Dalle mie mani das Fluidum... il flusso investirà l'ostacolo e lo spazzerà via.
– Una volta un uomo mi ha detto che a riaprire le cicatrici sono i ricordi cattivi. Lui riusciva a mandarli via senza bisogno di ricorrere al laudano.
– I brutti ricordi fanno male soltanto al cuore, – ribattè Radoub. – Avete male al cuore?
D’Amblanc ci pensò un istante, quanto bastò a ricordare un profumo e un paio di occhi verdi.
– Forse si.
Il sergente sospirò. La stanchezza gli segnava il viso impietosa.
– Che vi è successo in America?
– Durante un trasferimento gli indiani ci attaccarono e fui catturato, – rispose il dottore.
Radoub grugni.
– Ricordo bene gli indiani. Alle volte ho dubitato che appartenessero al genere umano. Sono capaci di cose indicibili...
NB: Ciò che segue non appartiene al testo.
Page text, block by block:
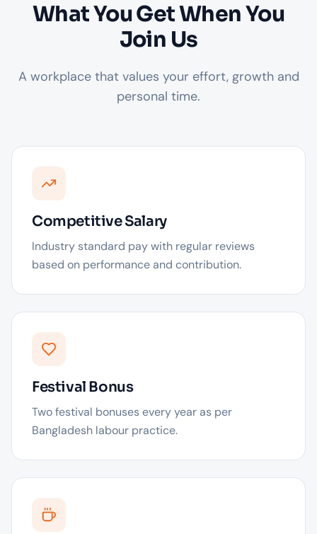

– Non sono diversi da noi, – replicò D’Amblanc. – Sono simili nel bene e nel male all’uomo come doveva essere nei giorni in cui il mondo era agli inizi. Simili nella mentalità ai nostri contadini e pastori più poveri. Ciò che fecero a me non è dissimile da quello che potrebbero farvi i bifolchi della Vandea o anche quelli di qui.
Una fitta lo costrinse a interrompersi, troncandogli il fiato in gola.
Radoub non si mosse, si limitò a scrutarlo con severità.
– Sono convinto che sarebbe meglio tornare indietro.
– Non adesso, – ribattè D’Amblanc ritrovando la voce. –Non ancora.
– Accidenti, D’Amblanc... – obiettò l’altro, ma venne interrotto.
– Sono io il capo della missione. La decisione spetta a me.
– Io però vorrei riportarvi a Parigi tutto intero.
D’Amblanc trasse alcuni respiri profondi.
– Se dovessi avere una crisi, dite agli uomini di strofinarmi le tempie e i piedi con vigore.
Il sergente mormorò qualcosa tra sé e sé, quindi si voltò su un fianco per provare a dormire.